Overview:
Our current Instana environment does not reliably persist traces and calls beyond the default 7-day retention period. According to documentation, when a trace meets specific conditions—such as being viewed or containing critical errors—it should be persisted and callable for up to 365 days. However, we are experiencing unpredictable behavior where traces that meet these conditions are still expiring after 7 days, impacting long-term analysis and troubleshooting.
Problem Statement:
Traces and calls that are either critical (e.g., containing errors) or have been viewed should be retained for 365 days.
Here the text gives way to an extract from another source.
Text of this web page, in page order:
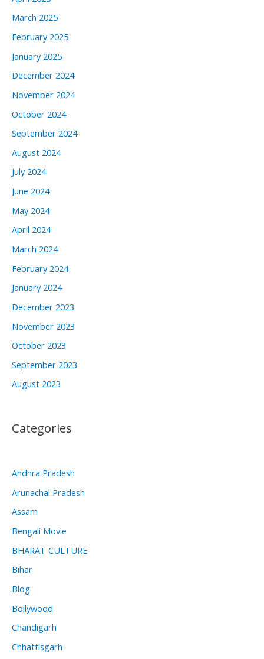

Currently, even when these conditions are met, the traces and calls are not consistently persisted beyond 7 days.
This behavior:
- Limits our ability to conduct thorough long-term error analysis.
- Prevents effective post-incident review and troubleshooting.
- Reduces confidence in the observability solution, as the historical context is lost unexpectedly.
Proposed Enhancement:
- Guaranteed 365-Day Retention:
Automatically persist and ensure accessibility of traces and calls for 365 days once they meet one of the following criteria:
- Viewed Traces: Traces or calls that have been viewed in the UI or are gathered by API call / trace ID GET.
The size / number of calls should not be relevant for persisted / extended retention of traces here.
- Traces with generated LINK: When a trace/call has a created Link, via the Link button, it must be persisted.
The size / number of calls should not be relevant for persisted / extended retention of traces here.
- Critical Traces: At least one Trace or Call that include critical errors or log messages with severety Error or FATAL. (Since this can be a lot of traces in an error case, sampling can be used here when they are not viewed. It would be fantastic to have a sampling based on service / error type for those errors to be long term retention)
The size / number of calls can be relevant for persisted / extended retention of traces here to not cause to much data storage. alternatively a more aggressive sampling could be used here.
Side note:
- Make the saved traces only visible in the analzy trace / call view or via the persisted link if a user is looking for statistics, like in APM metrics, those traces should not be the foundation of metrics, when they passed the 7 days retention time. After 7 days trace retention, metrics are the source of truth for APM views.
Configuration and Documentation:
Update the Instana documentation to accurately reflect when and how traces are persisted for 365 days.
Business Impact:
Ensuring that critical or frequently viewed traces and calls are retained for 365 days is vital for:
- Long-term error analysis and efficient troubleshooting.
- Maintaining a comprehensive historical record for performance and reliability investigations.
- Enabling teams to review past incidents, identify recurring issues, and improve overall service quality.
Use Case Example:
A) During a critical incident, a development team generates a short link for a trace that meets the criteria for extended retention. The expectation is that this trace remains accessible for 365 days, allowing the team to perform in-depth post-incident analysis. With the current 7-day retention, the loss of this trace compromises the ability to diagnose recurring issues and delays resolution efforts.
B) During a 2 week sprint technical review the team finds suspicious metrics (errors, high latency, error log messages) which did not cause an indicent, the development team want to understand the issue in more detail and looks for traces that meets the criteria at the end of the sprint. The expectation is that they can see some traces for the specific error trace beyond the 7 days for the 2 weeks sprint, allowing the team to perform in-depth analysis to understand the nature of the problem. With the current 7-day retention, the loss of this trace compromises the ability to diagnose infrequent issues and delays resolution efforts.
Conclusion:
We request that Instana implement a solution to automatically persist and ensure 365-day retention for traces and calls that are either critical or have been viewed for a designated period. This enhancement will improve long-term observability, support effective troubleshooting, and enhance overall operational reliability.
Thank you for considering this enhancement request. I look forward to your feedback.
Hello Alireza,
Thank you for taking the time to provide your ideas to IBM. Your request may not be delivered within the release currently under development, but the theme aligns with our current roadmap and, as such, is being tagged for future consideration. IBM may consider and evaluate any community feedback for your request through activities such as voting and we may reach out to you about this request to discuss additional details with you in the future.
We truly value our relationship with you and appreciate your willingness to share details about your experience, your recommendations, and ideas.
If you have any additional feedback or thoughts, or if there is anything else I can do, please do not hesitate to reply to this message to continue the conversation.
Please note: IBM's statements regarding its plans, directions, and intent are subject to change or withdrawal without notice at IBM's sole discretion.